Ginger soy skewers with egg noodle salad
12 bamboo skewers
500g chicken breast fillets, cut in thin strips
1 tablespoon reduced-salt soy sauce
1/2 teaspoon sesame oil
1/4 teaspoon five-spice powder
pinch of ground white pepper
1 tablespoon finely grated fresh ginger
3 teaspoons honey
200g dried egg noodles
2 Lebanese cucumbers or
1/2 telegraph cucumber halved lengthways, seeds removed, thinly sliced diagonally
2 medium carrots, peeled in long ribbons
250g tomatoes, sliced, or cherry tomatoes, halved
1/2 cup mint leaves
1/2 cup coriander leaves
1/4 cup lime juice
1 tablespoon rice bran oil
1 tablespoon crushed unsalted peanuts
lime wedges, to serve
Total fat 9g
Saturated fat 2g
Dietary fibre 5g
1 Soak bamboo skewers in a shallow dish of cold water for 30 minutes then drain.
2 Meanwhile, combine chicken, soy sauce, sesame oil, five-spice, pepper, ginger and honey in a large bowl.

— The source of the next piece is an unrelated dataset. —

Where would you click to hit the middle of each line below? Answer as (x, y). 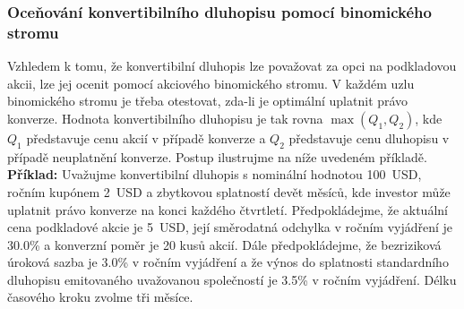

Cover bowl and refrigerate for 10 minutes.
3 Cook noodles in a medium saucepan of boiling water according to packet directions. Drain and refresh under cold running water, then drain again and transfer to a large salad bowl. Add cucumbers, carrots, tomatoes, mint, coriander, lime juice and rice bran oil to bowl. Toss to combine.
4 Thread chicken onto skewers. Heat a grill pan or barbecue hotplate on high. Cook skewers for 1-2 minutes each side or until cooked through.
5 Scatter skewers with crushed peanuts and serve with lime wedges and salad.
- Make it low FODMAP: Replace honey with maple syrup. Check your five spice powder does not include garlic powder. Choose gluten free noodles.
- Make it gluten free: Check soy sauce, five-spice powder and noodles are gluten free.
You can freeze uncooked skewers (or marinated chicken) for up to one month.